Abbreviation: LR, logistic regression; DT, decision tree; RF, random forest; KNN, k-nearest neighbor; MultinomialNB, multinomial naïve bayes; AdaBoost, adaptive boosting ; LightGBM, light gradient boosting machine; XGBoost, extreme gradient boosting; CatBoost, categorical boosting; GradientBoost, gradient boosting decision tree; LDA, linear discriminant analysis; QDA, quadratic discriminant analysis; ExtRa Trees, extremely randomized trees; SVM, support vector machine; MLP, multilayer perceptron.

Figure 3 shows the three-class receiver operating characteristic (ROC) curve for LightGBM's ternary classification. The top two lines represent the micro-average and macro-average ROC curves. Macro-averaging computes the metric of interest for each label independently and averages it across labels, whereas micro-averaging aggregates the contributions of each label to compute the average metric. The area under the curve (AUC) for the micro-average and macro-average ROC curves were 0.827 and 0.808, respectively. Figure 4 shows the heat map of the confusion matrix for LightGBM's ternary classification, displaying the results of the discriminant analysis between the predicted and true labels.

Figure 3.

Three-Class Receiver Operating Characteristic Curve for Ternary Classification Using the Light Gradient Boosting Machine.

Figure 4.

Heat map of the confusion matrix for ternary classification using the light gradient boosting machine.

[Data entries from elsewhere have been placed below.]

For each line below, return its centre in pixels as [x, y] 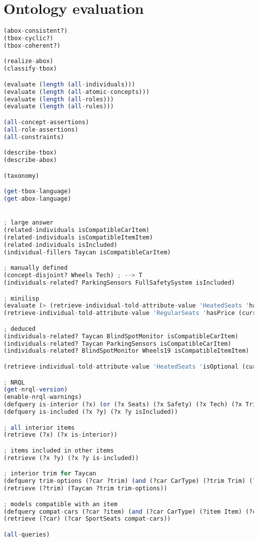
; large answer [29, 223]
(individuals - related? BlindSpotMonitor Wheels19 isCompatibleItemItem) [126, 351]
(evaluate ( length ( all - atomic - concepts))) [77, 92]
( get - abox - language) [38, 199]
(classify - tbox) [30, 69]
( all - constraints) [34, 137]
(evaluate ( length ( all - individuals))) [69, 84]
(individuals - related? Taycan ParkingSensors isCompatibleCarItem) [118, 344]

Diagnostic Performance of the Binary Classification Models

The three binary classification tasks comprised tasks 1 (AIS vs MIA/IAC), 2 (MIA vs AIS/IAC), and 3 (IAC vs AIS/MIA). Figure 5 illustrates the ROC curves and confusion matrices. The binary classification models achieved better performance for tasks 1 and 3 than for task 2. Specifically, the binary classification model achieved an AUC and accuracy of 0.839 and 0.630, respectively, for classifying AIS (task 1), whereas the model achieved an AUC of 0.908 and an accuracy of 0.780 for classifying IAC (task 3). The model demonstrated a lower performance, yielding an AUC and accuracy of 0.677 and 0.620, respectively, for classifying MIA (task 2).

Figure 5.

Receiver Operating Characteristic Curves and Heat Maps of Confusion Matrices for the Three Binary Classification Tasks: Tasks 1 (AIS vs MIA/IAC), 2 (MIA vs AIS/IAC), and 3 (IAC vs AIS/MIA). AIS, Adenocarcinoma in Situ; MIA, Minimally Invasive Adenocarcinoma; IAC, Invasive Adenocarcinoma.

Model Interpretation

The SHAP method was used to obtain global and local interpretations of the XGBoost model. These global explanations are illustrated in SHAP summary plots (Figures 6a and 6b), where the average SHAP value was used to evaluate the contribution of each feature to the entire population. The ITH score and lesion size showed a contribution compared to the other variables. It exhibited the most significant contribution to the ternary classification, followed by lesion size. Furthermore, the ITH score and lesion size in the binary classification models demonstrated poor performance for classifying MIA, which has intermediate invasiveness, but strong performance for classifying AIS, with low invasiveness, and IAC, with high invasiveness. To illustrate the predictive outcomes for a specific sample, we referred to the waterfall plots, illustrated in Supplementary Figure S2. Using the prediction of AIS as an example, $E [f (x)]$ represents the model's baseline value, which is the expected output across all features (−1.417), where $f (x)$ represents the final predicted value for this specific sample (−2.16). In this context, the ITH score and lesion size contributed negatively, with values of −0.57 and −0.17, respectively.

Figure 6.

SHapley Additive exPlanations summary plots illustrating global explanations: (6a) two-dimensional and (6b) three-dimensional bar graphs.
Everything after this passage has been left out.